The company wants one-third of its PPP business to be in North America, Australia, and the UK by 2025, Gomez del Rio says – compared with a previous focus which was mostly on southern Europe and Latin America. The company entered the US concession market in 2020, and last year it won its first UK PPP, the Velindre cancer centre PPP in Wales, which according to Gomez del Rio is “a great entry card into these markets”.
In total, Sacyr is prepared to invest EUR 4bn of equity and debt in PPPs by 2025, says Gomez del Rio, adding that the focus will be on projects in sectors including transport, healthcare, water management and the circular economy, and in particular on deals with limited or no demand risk. It compares with an aggregated investment of EUR 3.2bn in concessions for the period 2016-2020, thus representing a 25% increase, according to Sacyr.
Apart from these and other core markets such as Italy, where Sacyr operates two major road stretches jointly with local partner Fininc, the company is also scouting for greenfield deals in new markets.

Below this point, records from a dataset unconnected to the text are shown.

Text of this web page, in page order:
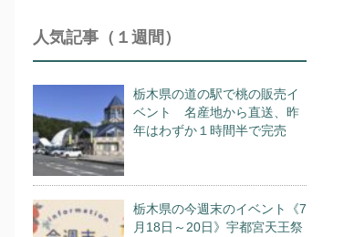
人気記事（１週間）
栃木県の道の駅で桃の販売イ
ベント 名産地から直送、昨
年はわずか１時間半で完売
栃木県の今週末のイベント《7
月18日～20日》宇都宮天王祭

Gomez del Rio says the company is paying close attention to the Nordics market and depending on the opportunities that may arise, it will assess further steps.

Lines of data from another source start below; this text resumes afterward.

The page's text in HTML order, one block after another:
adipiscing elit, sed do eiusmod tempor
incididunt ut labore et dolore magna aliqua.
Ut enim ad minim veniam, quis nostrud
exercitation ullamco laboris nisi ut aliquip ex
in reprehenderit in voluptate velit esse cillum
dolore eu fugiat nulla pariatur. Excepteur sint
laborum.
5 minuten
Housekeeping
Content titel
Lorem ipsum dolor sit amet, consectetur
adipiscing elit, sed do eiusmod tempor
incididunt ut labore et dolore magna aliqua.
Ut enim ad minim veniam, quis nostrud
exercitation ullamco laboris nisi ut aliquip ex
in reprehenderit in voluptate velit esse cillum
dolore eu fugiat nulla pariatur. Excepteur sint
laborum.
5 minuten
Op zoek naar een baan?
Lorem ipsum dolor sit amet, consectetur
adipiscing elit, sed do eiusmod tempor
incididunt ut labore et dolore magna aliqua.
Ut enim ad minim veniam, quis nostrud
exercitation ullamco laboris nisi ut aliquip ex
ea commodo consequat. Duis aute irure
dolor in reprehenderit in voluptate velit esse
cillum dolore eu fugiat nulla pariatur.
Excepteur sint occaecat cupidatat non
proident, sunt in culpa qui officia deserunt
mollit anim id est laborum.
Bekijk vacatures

“Our strategic plan places great importance on raising the proportion of projects in English-speaking countries and Europe to balance our portfolio,” he says. “Scandinavian countries are on our market research list of priority European markets, and thus, we have turned our focus there. We will assess projects case by case.”
So far, the company has met a major target of its 2021-2025 strategic plan: generating at least 85% of group EBITDA from PPPs and concessions. In fact, 90% of the company’s profits already come from these types of projects, says Gomez del Rio. It compares with circa 83% in 2021 and 78% in 2020. This figure was just 26% in 2014.
EBITDA from concessions has steadily grown also in absolute terms, from around EUR 100m in 2014 to EUR 568m in 2020 and EUR 767m in 2021 – out of a total of EUR 923m of group EBITDA.
Sacyr now hopes to reach EUR 1.2bn of group EBITDA and EUR 5.5bn of revenues by 2025. Full-year 2022 results due to be published this month will show if these new ambitious targets are in reach and how much concessions are contributing to achieving them. But for now, a price per share at its highest in five years – although still below prices recorded a decade ago – suggests that the future looks brighter for the Spanish company.